Extinct genus of dinosaurs

Xianshanosaurus (岘山龙 (xiànshānlóng)) is a genus of sauropod dinosaur from the Early Cretaceous (Aptian-Albian) of the Ruyang Basin in Henan Province, China. Its type and only species is Xianshanosaurus shijiagouensis. It was described in 2009 by a team of paleontologists led by Lü Junchang. Xianshanosaurus may be a titanosaur, and Daxiatitan may be its closest relative, but its evolutionary relationships remain controversial.

==Taxonomy==

Xianshanosaurus and its type species X. shijiagouensis were named by Lü Junchang, Xu Li, Jiang Xiaojun, Jia Songhai, Li Ming, Yuan Chongxi, Zhang Xingliao, and Ji Qiang in 2009. The type specimen, accessioned in the Henan Geological Museum, is a partial skeleton of an immature individual that consists of ten caudal vertebrae, a coracoid, a femur, and several ribs. The genus name refers to Xian Mountain (岘山 (xiànshān)), located near where the holotype was found.

===Phylogenetic relationships===

When Xianshanosaurus was first described, its discoverers noted that it had an unusual mixture of characteristics of titanosaurs and non-titanosaurian sauropods, and classified it as an indeterminate neosauropod. In 2011, Philip Mannion and Jorge Calvo tentatively considered it a titanosaur, and in 2012, Michael D'Emic interpreted it as a lithostrotian titanosaur.

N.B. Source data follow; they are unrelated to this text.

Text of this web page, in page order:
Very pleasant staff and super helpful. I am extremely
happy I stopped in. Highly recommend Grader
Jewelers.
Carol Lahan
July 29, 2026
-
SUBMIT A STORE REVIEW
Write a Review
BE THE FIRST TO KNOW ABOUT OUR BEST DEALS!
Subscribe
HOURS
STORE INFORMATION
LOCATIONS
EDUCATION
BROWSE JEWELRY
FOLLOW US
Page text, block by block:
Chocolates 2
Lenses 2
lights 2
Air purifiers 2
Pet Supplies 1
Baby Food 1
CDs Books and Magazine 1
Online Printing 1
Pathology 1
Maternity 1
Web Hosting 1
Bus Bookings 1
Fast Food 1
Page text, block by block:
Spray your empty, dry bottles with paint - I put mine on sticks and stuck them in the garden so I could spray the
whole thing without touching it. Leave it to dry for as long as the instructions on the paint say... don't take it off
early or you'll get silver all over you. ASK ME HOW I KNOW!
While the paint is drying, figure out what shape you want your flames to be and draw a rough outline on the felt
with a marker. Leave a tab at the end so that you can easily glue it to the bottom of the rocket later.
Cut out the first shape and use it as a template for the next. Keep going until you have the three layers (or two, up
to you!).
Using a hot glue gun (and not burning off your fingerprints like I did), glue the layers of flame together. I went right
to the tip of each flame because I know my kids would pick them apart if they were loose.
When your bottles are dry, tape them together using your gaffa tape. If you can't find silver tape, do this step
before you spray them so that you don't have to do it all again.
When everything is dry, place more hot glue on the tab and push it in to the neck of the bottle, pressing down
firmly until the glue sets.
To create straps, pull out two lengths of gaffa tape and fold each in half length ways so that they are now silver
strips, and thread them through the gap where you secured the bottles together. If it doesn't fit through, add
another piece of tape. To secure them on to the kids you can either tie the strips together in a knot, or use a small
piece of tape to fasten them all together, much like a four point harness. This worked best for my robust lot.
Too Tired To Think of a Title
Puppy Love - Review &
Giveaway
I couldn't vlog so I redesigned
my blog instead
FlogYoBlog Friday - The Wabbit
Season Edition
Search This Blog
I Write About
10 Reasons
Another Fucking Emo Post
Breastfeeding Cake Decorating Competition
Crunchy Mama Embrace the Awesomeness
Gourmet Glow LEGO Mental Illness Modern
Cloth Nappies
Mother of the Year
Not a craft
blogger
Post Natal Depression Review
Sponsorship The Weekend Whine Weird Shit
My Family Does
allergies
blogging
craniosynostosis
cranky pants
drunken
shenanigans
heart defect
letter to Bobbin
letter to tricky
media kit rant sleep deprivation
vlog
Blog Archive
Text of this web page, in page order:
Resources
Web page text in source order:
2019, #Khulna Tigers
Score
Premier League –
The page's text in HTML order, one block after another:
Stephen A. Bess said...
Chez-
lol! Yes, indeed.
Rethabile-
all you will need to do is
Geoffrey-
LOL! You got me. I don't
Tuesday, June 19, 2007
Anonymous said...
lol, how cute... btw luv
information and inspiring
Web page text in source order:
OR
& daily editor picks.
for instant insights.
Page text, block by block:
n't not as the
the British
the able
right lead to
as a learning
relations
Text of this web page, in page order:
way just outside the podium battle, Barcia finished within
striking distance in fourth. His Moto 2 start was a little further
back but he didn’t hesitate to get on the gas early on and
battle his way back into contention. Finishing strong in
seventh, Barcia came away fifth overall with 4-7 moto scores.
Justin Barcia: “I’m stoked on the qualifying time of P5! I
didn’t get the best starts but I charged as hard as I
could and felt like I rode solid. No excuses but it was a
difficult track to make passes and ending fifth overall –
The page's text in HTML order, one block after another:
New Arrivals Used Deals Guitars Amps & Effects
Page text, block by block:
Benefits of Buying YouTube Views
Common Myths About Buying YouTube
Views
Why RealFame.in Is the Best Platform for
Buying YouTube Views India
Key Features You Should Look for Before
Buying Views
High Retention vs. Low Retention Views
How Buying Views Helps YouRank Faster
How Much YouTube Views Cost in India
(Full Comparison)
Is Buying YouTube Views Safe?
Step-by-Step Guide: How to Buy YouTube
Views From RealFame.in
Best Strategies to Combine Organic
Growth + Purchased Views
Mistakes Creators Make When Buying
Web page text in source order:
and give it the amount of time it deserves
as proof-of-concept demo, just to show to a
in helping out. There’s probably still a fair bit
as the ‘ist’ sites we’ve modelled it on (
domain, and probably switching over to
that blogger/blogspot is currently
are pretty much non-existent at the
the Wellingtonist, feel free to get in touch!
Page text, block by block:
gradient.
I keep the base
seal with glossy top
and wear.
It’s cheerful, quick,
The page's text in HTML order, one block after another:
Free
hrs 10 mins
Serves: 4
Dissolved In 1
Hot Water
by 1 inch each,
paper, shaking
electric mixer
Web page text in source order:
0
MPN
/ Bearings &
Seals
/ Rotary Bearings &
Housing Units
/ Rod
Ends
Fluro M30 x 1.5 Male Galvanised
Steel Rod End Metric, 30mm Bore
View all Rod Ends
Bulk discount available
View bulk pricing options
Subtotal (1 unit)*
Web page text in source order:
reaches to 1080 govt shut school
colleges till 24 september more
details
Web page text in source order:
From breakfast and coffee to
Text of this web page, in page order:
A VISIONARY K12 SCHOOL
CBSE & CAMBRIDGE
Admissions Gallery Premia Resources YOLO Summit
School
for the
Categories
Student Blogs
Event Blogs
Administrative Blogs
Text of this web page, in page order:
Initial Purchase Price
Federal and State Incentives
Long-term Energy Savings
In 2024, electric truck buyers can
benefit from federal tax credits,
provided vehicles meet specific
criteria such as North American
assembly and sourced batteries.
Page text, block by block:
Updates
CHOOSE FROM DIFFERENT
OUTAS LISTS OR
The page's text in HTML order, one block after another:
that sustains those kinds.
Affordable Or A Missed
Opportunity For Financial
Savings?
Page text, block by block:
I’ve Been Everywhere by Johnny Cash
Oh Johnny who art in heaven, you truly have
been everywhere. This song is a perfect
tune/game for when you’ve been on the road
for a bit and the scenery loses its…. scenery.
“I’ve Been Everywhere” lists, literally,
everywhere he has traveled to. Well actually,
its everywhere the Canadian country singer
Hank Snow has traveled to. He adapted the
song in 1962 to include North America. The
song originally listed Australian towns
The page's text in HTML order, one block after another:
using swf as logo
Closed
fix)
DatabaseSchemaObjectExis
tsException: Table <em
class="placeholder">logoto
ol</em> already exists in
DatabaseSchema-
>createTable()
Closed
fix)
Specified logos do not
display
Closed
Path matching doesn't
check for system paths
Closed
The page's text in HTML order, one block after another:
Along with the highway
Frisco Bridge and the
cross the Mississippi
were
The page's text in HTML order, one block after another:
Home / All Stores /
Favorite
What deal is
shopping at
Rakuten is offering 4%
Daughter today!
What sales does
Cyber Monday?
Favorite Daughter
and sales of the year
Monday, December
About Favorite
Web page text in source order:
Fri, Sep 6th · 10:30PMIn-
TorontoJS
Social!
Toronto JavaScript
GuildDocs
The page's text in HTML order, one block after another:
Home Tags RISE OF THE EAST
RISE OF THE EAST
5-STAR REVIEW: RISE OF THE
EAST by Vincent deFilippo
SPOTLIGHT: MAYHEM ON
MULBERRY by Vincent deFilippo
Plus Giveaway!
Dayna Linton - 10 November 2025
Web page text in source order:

Studies that have included Xianshanosaurus in phylogenetic analyses have regarded it as an unstable taxon. In several studies, it has been recovered as a titanosaur either close to or within Lithostrotia, with Daxiatitan sometimes recovered as its sister taxon. In contrast, Andrew Moore and colleagues found it to be highly unstable, potentially belonging to Titanosauria, Turiasauria, or Euhelopodidae. In the third case, in which Euhelopodidae was recovered as a non-neosauropod clade equivalent to Mamenchisauridae, Moore et al. recovered Daxiatitan as the sister taxon of Xianshanosaurus.

==Description==

Xianshanosaurus was a large sauropod, but significantly smaller than its contemporaries Ruyangosaurus and Huanghetitan. The teeth are spoon-shaped and lack denticles, similar to those of Euhelopus, and had a distinct ridge on their lingual surface (the side facing the tongue). The caudal vertebrae are procoelous, a feature characteristic of titanosaurs, in which the vertebrae have strongly concave anterior faces and strongly convex posterior faces forming ball-and-socket articulations between the vertebrae. The caudal ribs are slightly curved forward. Unlike titanosaurs, the dorsal ribs do not have pneumatic openings and the haemal arches have a closed canal.

==Habitat==
Xianshanosaurus shared its habitat with Ruyangosaurus, "Huanghetitan" ruyangensis, Yunmenglong, Luoyanggia, and Zhongyuansaurus. The Haoling Formation was initially thought to be Cenomanian in age, but is now considered Aptian-Albian.